Background technology
The chemical entitled 11-{4-of Quetiapine (Quetiapine) [2-(2-(hydroxy ethoxy) ethyl-1-piperazine] } dibenzo [b,
F] [Isosorbide-5-Nitrae] sulfur azepine1/2 fumarate, molecular formula C21H25N302S˙1/2C4H4O4.Quetiapine is a kind of novel
Psychosis, all has interaction to the various neurotransmitters receptor such as dopamine, 5-hydroxy tryptamine.Clinical research shows quinoline
Sulfur is flat not only effective to the schizophrenia positive symptom, also has certain effect to negative symptoms.Can also alleviate and spirit point
Split the relevant affective symptom of disease such as depressed, anxiety and cognitive defect symptom.Common adverse reactions is dizzy, drowsiness, upright
Property hypotension, cardiopalmus, xerostomia, inappetence and constipation.Also body weight can be caused to increase, suffer from abdominal pain, silent ALP
Increase and increase with blood T-CHOL and triglyceride.Although compared with classical psychosis, the medicine caused by Quetiapine
Although untoward reaction is less, toleration is preferable, but once generation can cause nervous system, liver and gall, digestive system
And the major injury of cardiovascular system.Research shows, the drug effect of Quetiapine and drug side effect have obvious individual variation,
Reason is that its metabolism is affected by inherited genetic factors and environmental factors, but inherited genetic factors is topmost reason.Therefore develop
The more molecular marked compound the most relevant to Quetiapine metabolism thus patient is realized individualized treatment and is necessary.
COMT (Catechol-O-methyltransferase) gene is positioned on No. 22 chromosome q11.21 of the mankind, not
Same cell is translated into the albumen of different length.In the neurocyte of brain, COMT gene expression is that film combines
Catechol O-methyltransferase albumen;Catechol O-methyltransferase albumen in brain is mainly distributed on prefrontal lobe skin
Matter district, it may ensure that neurotransmitter such as dopamine etc. are in a stable level.In the organs such as liver, kidney and blood
Being expressed as the catechol O-methyltransferase albumen of solubility, it can be catalyzed methyl and transfer to from S-adenosylmethionine
On catecholamine, this type of material includes neurotransmitter dopamine, epinephrine, norepinephrine etc..COMT gene
Play an important role in terms of the catechol medicine of hypertension, asthma, Parkinson disease is treated in metabolism.Due to Quetiapine
All there is interaction with the various neurotransmitters receptor such as dopamine, 5-hydroxy tryptamine, therefore find Quetiapine metabolism and COMT
The relation of gene pleiomorphism is prior art urgent need to solve the problem.

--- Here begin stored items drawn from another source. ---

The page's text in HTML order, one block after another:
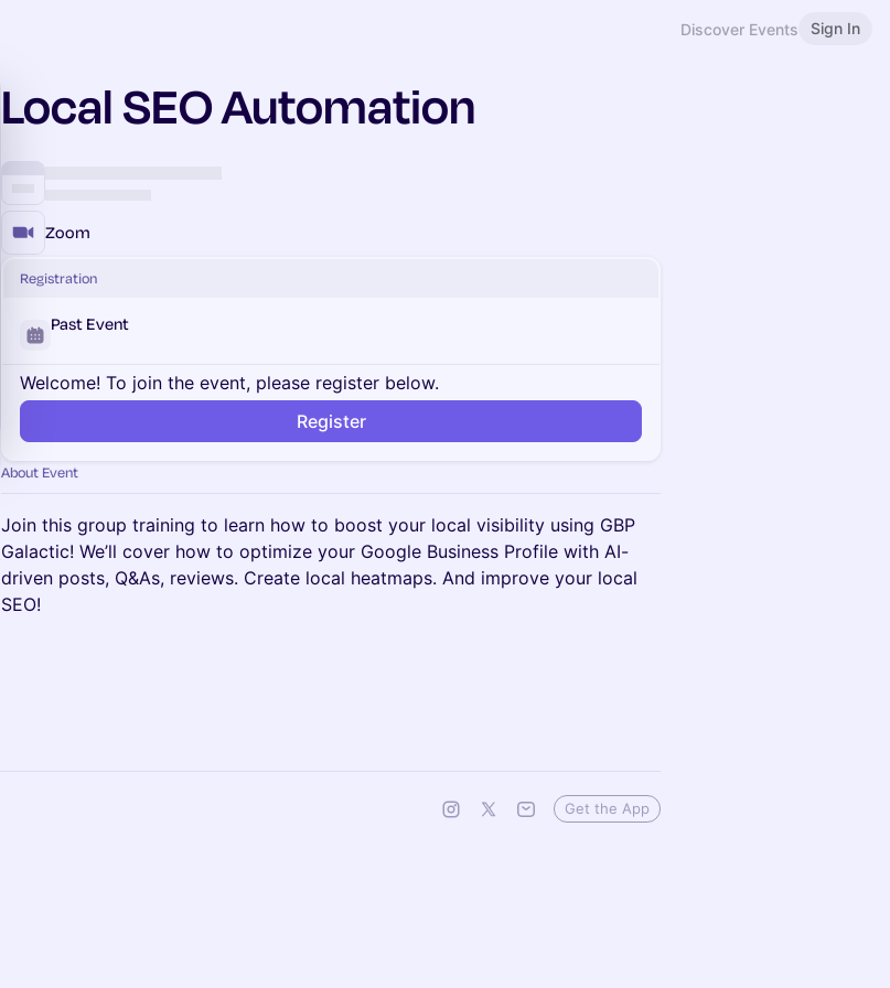
Discover Events Sign In
Local SEO Automation
Zoom
Registration
Past Event
Welcome! To join the event, please register below.
Register
About Event
Join this group training to learn how to boost your local visibility using GBP
Galactic! We’ll cover how to optimize your Google Business Profile with AI-
driven posts, Q&As, reviews. Create local heatmaps. And improve your local
SEO!
Get the App
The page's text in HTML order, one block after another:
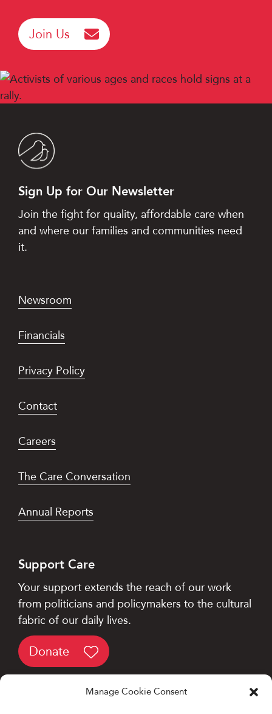
Manage Cookie Consent
Join Us
Sign Up for Our Newsletter
Join the fight for quality, affordable care when
and where our families and communities need
it.
Newsroom
Financials
Privacy Policy
Contact
Careers
The Care Conversation
Annual Reports
Support Care
Your support extends the reach of our work
from politicians and policymakers to the cultural
fabric of our daily lives.
Donate
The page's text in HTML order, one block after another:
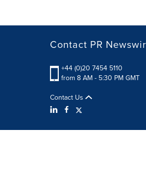
Contact PR
+44 (0)20 7454 5110
from 8 AM - 5:30 PM GMT
Contact Us
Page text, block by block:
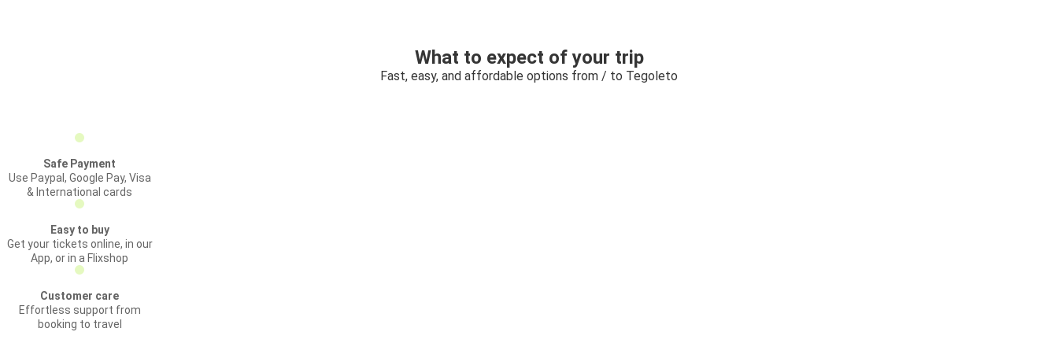
What to expect of your trip
Fast, easy, and affordable options from / to Tegoleto
Safe Payment
Use Paypal, Google Pay, Visa
& International cards
Easy to buy
Get your tickets online, in our
App, or in a Flixshop
Customer care
Effortless support from
booking to travel

Retrieval to existing document, the COMT gene SNP rs5993883 finding no the present invention is Quetiapine molecule mark
The relevant report of note thing.
Summary of the invention
For defect of the prior art, it is an object of the invention to provide a kind of detection quinoline sulfur based on rs5993883
The test kit of flat medication effect and using method thereof.

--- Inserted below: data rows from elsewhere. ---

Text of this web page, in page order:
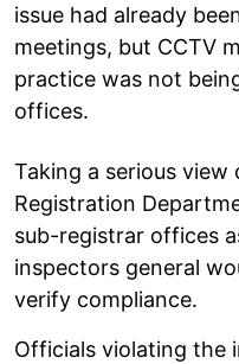
issue had already
meetings, but CCTV
practice was not
offices.
Taking a serious
Registration
sub-registrar offices
inspectors general
verify compliance.
Officials violating the
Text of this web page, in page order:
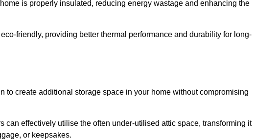
is properly insulated, reducing energy wastage and enhancing the
friendly, providing better thermal performance and durability for long-
to create additional storage space in your home without compromising
can effectively utilise the often under-utilised attic space, transforming it
or keepsakes.
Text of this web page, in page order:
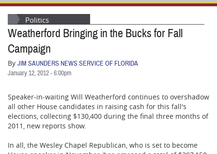
POLITICS
NANCY SMITH
BUSINESS
STATE
CARTOONS
Politics
Weatherford Bringing in the Bucks for Fall
Campaign
By JIM SAUNDERS NEWS SERVICE OF FLORIDA
January 12, 2012 - 6:00pm
Speaker-in-waiting Will Weatherford continues to overshadow
all other House candidates in raising cash for this fall's
elections, collecting $130,400 during the final three months of
2011, new reports show.
In all, the Wesley Chapel Republican, who is set to become
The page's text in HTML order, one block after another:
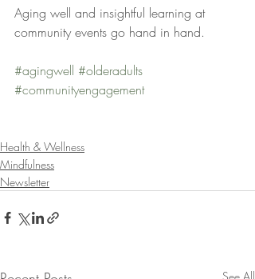
Aging well and insightful learning at
community events go hand in hand.
#agingwell #olderadults
#communityengagement
Health & Wellness
Mindfulness
Newsletter
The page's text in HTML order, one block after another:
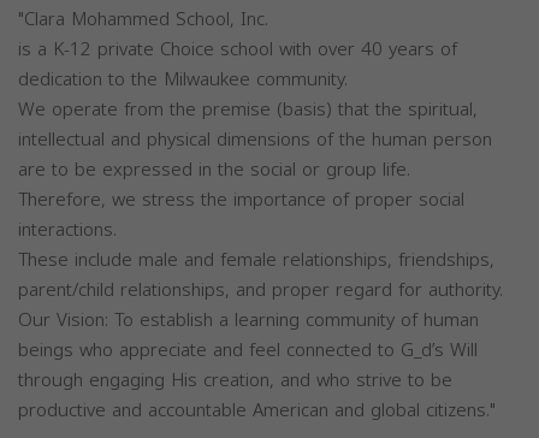
"Clara Mohammed School, Inc.
is a K-12 private Choice school with over 40 years of
dedication to the Milwaukee community.
We operate from the premise (basis) that the spiritual,
intellectual and physical dimensions of the human person
are to be expressed in the social or group life.
Therefore, we stress the importance of proper social
interactions.
These include male and female relationships, friendships,
parent/child relationships, and proper regard for authority.
Our Vision: To establish a learning community of human
beings who appreciate and feel connected to G_d’s Will
through engaging His creation, and who strive to be
productive and accountable American and global citizens."
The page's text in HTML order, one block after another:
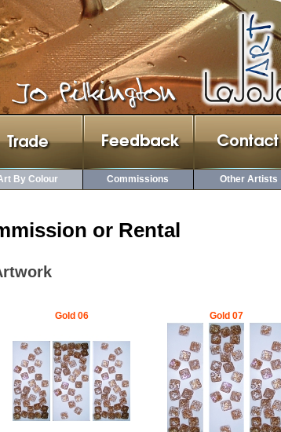
By Colour Commissions Other Artists
or Rental
Gold 06 Gold 07
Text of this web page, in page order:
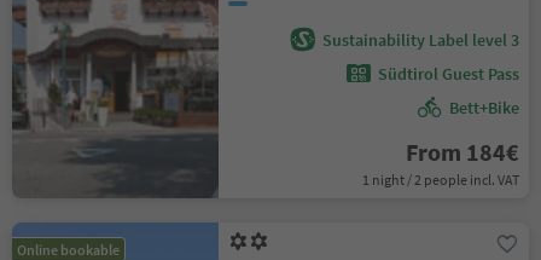
Sustainability Label level 3
Südtirol Guest Pass
Bett+Bike
From 184€
1 night / 2 people incl. VAT
Online bookable

The present invention is achieved by the following technical solutions:
First aspect, the invention provides the nucleotide containing mononucleotide polymorphism site of a kind of separation, described core
The sequence of thuja acid is as shown in SEQ ID NO:6, and described mononucleotide polymorphism site is positioned at the 8375th,
Rs5993883 is T → G.
Second aspect, the invention provides a kind of nucleotide as the aforementioned test kit in preparation detection Quetiapine medication effect
In purposes.
The third aspect, the invention provides the nucleotide of a kind of separation, the sequence of described nucleotide such as SEQ ID NO:
Shown in 6 the 8375th, this site is T.
Fourth aspect, the invention provides a kind of test kit detecting Quetiapine medication effect, and described test kit includes:
The primer pair of the upstream and downstream design of the 8375th according to sequence as shown in SEQ ID NO:6.

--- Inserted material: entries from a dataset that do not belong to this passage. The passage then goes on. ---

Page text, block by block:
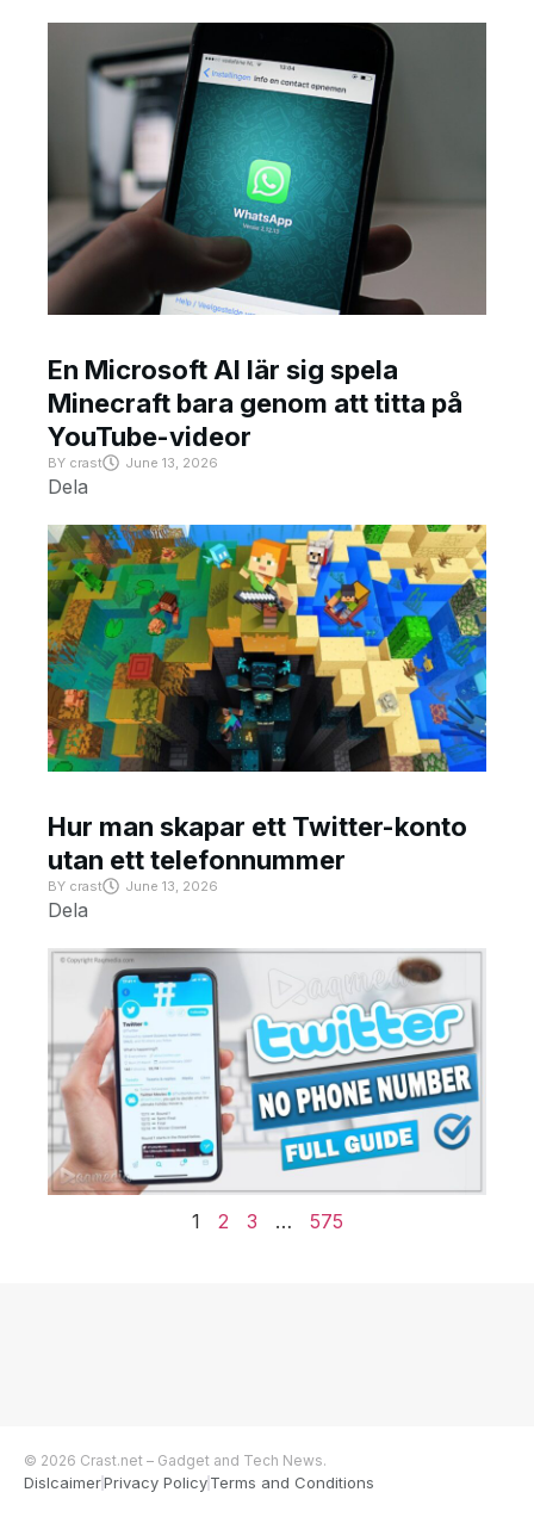
En Microsoft AI lär sig spela
Minecraft bara genom att titta på
YouTube-videor
BY crast June 13, 2026
Dela
Hur man skapar ett Twitter-konto
utan ett telefonnummer
BY crast June 13, 2026
Dela
1 2 3 … 575
© 2026 Crast.net – Gadget and Tech News.
DislcaimerPrivacy PolicyTerms and Conditions
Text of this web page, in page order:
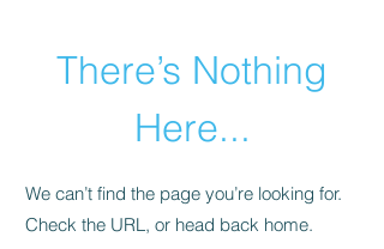
There’s Nothing
Here...
We can’t find the page you’re looking for.
Check the URL, or head back home.

Preferably, described primer to for wild primers to or mutant primers pair, wherein, described wild type draws
Thing to for:
Forward primer: 5'-gatgcGAAAGTTACTGAAAACATCTaGT-3'
Reverse primer: 5'-CTAGTGAGTTGTGTTTTGTTAATTG-3';
Described mutant primers to for:
Forward primer: 5'-GAAAGTTACTGAAAACATCgTGT-3'
Reverse primer: 5'-CTAGTGAGTTGTGTTTTGTTAATTG-3'.
5th aspect, the invention provides the non-diagnostic purpose using method of a kind of test kit as the aforementioned, and it includes as follows
Step:
Step one, extracts sample DNA;
Step 2, utilizes described primer to expand, obtains amplified production;
Whether step 3, exist the mononucleotide polymorphism site as shown in SEQ ID NO:6 in detection sample
rs5993883。
Preferably, described step 3 uses DNA sequencing, sequencing by hybridization, enzymatic mispairing cutting, heteroduplex
Any one method in analysis, dot blot, oligonucleotide arrays, Mini-sequencing, molecular beacon.
Preferably, a length of 15-50bp of described primer.
Preferably, in step 2, the actual conditions of described amplification is as follows: reaction system cumulative volume is 20 μ l, its
In:
100μmol·L-1dNTPs;
50mmol·L-1KCL;
10mmol·L-1Tris-HCL, pH are 8.3;
1.5mmol·L-1MgCl2;
0.5U Taq archaeal dna polymerase;
20-50ng template DNA;
0.5μl10pM SEQ ID No.3;
0.5μl10pM SEQ ID No.4;
Distilled water complements to 20ul;
PCR reaction condition: 95 DEG C of 2mins;30×(94℃30s;58 DEG C of 30s, 72 DEG C of 30s) 72 DEG C of 5mins.
6th aspect, the invention provides the wild primers pair of a kind of SNP site for detection such as foregoing nucleotide,
Described primer to for:
Forward primer: 5'-gatgcGAAAGTTACTGAAAACATCTaGT-3'
Reverse primer: 5'-CTAGTGAGTTGTGTTTTGTTAATTG-3'.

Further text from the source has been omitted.